== Segment start ==

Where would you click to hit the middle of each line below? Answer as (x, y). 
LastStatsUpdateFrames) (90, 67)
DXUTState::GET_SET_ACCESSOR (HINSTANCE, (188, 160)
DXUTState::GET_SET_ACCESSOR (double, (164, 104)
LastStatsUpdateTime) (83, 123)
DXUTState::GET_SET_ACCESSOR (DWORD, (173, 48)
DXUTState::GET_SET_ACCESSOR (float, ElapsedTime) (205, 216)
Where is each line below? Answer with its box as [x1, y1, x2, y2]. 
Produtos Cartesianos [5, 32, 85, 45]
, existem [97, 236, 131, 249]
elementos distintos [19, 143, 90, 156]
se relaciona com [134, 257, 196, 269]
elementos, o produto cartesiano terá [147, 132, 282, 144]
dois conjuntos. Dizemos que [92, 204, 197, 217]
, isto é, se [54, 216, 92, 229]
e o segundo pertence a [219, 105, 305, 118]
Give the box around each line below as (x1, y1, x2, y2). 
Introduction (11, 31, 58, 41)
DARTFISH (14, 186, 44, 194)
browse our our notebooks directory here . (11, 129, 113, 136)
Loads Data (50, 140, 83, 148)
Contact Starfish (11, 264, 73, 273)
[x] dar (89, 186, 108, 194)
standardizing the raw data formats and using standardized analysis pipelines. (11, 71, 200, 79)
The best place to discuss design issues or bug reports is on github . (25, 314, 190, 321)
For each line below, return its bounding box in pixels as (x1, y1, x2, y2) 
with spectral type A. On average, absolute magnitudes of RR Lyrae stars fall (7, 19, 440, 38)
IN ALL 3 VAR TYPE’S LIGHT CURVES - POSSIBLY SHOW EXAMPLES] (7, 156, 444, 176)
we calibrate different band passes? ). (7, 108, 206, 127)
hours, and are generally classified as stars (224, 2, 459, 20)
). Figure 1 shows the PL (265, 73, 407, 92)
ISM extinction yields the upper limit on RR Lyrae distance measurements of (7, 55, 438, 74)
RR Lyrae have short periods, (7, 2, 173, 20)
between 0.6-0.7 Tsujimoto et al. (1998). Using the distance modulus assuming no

== Segment end ==

__Work order__. Your answer should consist of the lines from the line with "e o segundo pertence a [219, 105, 305, 118]" to the line with "[x] dar (89, 186, 108, 194)" above, repeated exactly, both ends included.

__Result__.
e o segundo pertence a [219, 105, 305, 118]
Give the box around each line below as (x1, y1, x2, y2). 
Introduction (11, 31, 58, 41)
DARTFISH (14, 186, 44, 194)
browse our our notebooks directory here . (11, 129, 113, 136)
Loads Data (50, 140, 83, 148)
Contact Starfish (11, 264, 73, 273)
[x] dar (89, 186, 108, 194)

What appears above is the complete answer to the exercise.